Ridiculous, Edgar did not come close to beating Aldo last night.


----------



## HitOrGetHit (Jun 29, 2009)

Budhisten said:


> I don't recall ever making the argument that Aldo won because Edgar "looked worse for wear."
> 
> If you still feel like Edgar outstruck Aldo enough to earn the W, please take a look at this. Since you use the word "outstruck" you must dig statistics:
> 
> ...


If you break it down round by round, Aldo loses rounds 3, 4 and 5 according to that.


----------



## osmium (Mar 6, 2007)

Budhisten said:


> I don't recall ever making the argument that Aldo won because Edgar "looked worse for wear."
> 
> If you still feel like Edgar outstruck Aldo enough to earn the W, please take a look at this. Since you use the word "outstruck" you must dig statistics:
> 
> ...


Did you look at those fake stats? Because they counted all of Aldo's jabs as significant strikes.

I have proven their numbers to be wildly inaccurate multiple times in the past and this just further cements how worthless anything they post is. Made up numbers aren't statistics. 

I forgot to mention how absurd you holding up the "MMA Media" score cards is earlier. Those are not experts and if you listen to them talk you realize at least 70% of them are addle brained retards.


----------



## BrutalKO (Oct 5, 2006)

...The poll was close like the fight results. Aldo pretty much controlled the first 3 rds with that stiff, snapping jab and landing hard shots that wrecked Frankie's face. Aldo's legkicks were hitting the butter spot on Frankie. Why he abandoned them..dunno. If Aldo landed 3 or 4 more of those wicked, power-chopping legkicks on Frankie, he could have well finished him right there. Edgar's left leg was getting smashed. In typical Edgar fashion, he coes out stronger in the 4th & 5th. Great fight. These championship decision losses that Frankie is having must be a bitch to deal with. Hats off to Edgar's heart. Hats off to leaving it all out there too...

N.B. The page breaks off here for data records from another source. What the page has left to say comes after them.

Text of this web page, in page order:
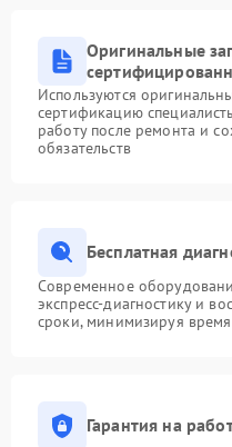
Оригинальные
Используются
сертификацию
работу после ремонта и
обязательств
Бесплатная
Современное
экспресс-диагностику и
сроки, минимизируя время
Гарантия на
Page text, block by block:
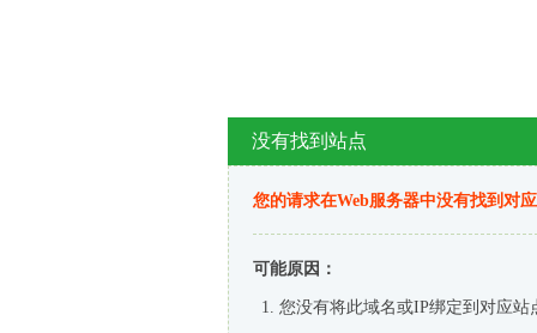
没有找到站点
您的请求在Web服务器中没有找到对
可能原因：
您没有将此域名或IP绑定到对应站
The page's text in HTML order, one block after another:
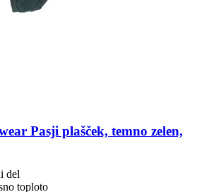
Pasji plašček, temno zelen,
del
toploto
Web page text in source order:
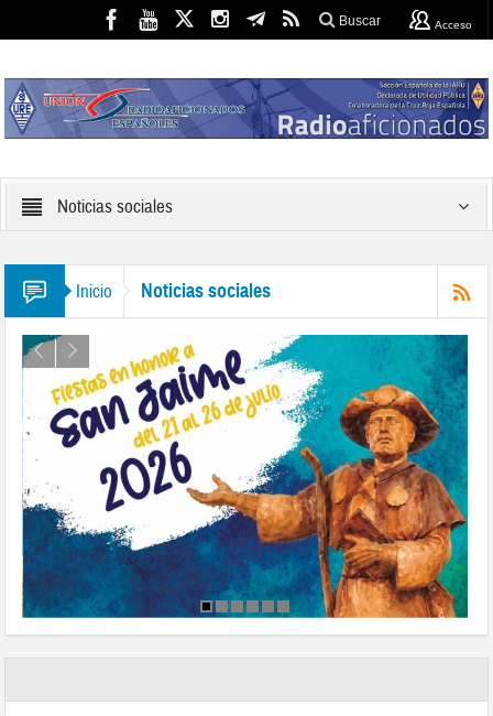
Buscar Acceso
Noticias sociales
Inicio Noticias sociales
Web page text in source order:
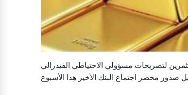
لتصريحات مسؤولي الاحتياطي الفيدرالي
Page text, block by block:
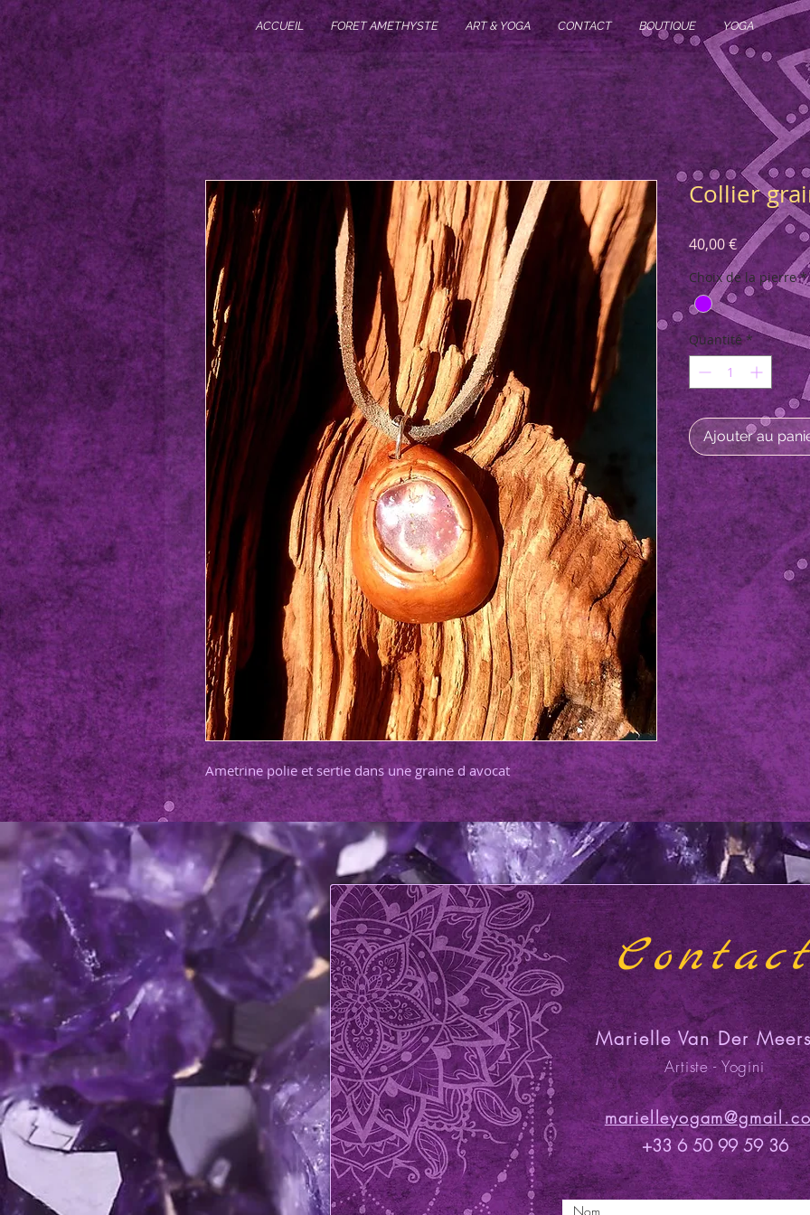
ACCUEIL FORET AMETHYSTE ART & YOGA CONTACT BOUTIQUE YOGA
Ametrine polie et sertie dans une graine d avocat
Collier
40,00 €Prix
Choix de la pierre *
Quantité *
Ajouter au
Marielle Van Der
Artiste - Yogini
+33 6 50 99 59 36

* ...Gotta say easily the biggest, nastiest upset so far of 2013 and maybe for the rest of the year...Overeem getting brutally knocked out...What's to say?*:confused03:


----------



## Killz (Oct 5, 2009)

osmium said:


> Did you look at those fake stats? Because they counted all of Aldo's jabs as significant strikes.
> 
> I have proven their numbers to be wildly inaccurate multiple times in the past and this just further cements how worthless anything they post is. Made up numbers aren't statistics.
> 
> I forgot to mention how absurd you holding up the "MMA Media" score cards is earlier. Those are not experts and if you listen to them talk you realize at least 70% of them are addle brained retards.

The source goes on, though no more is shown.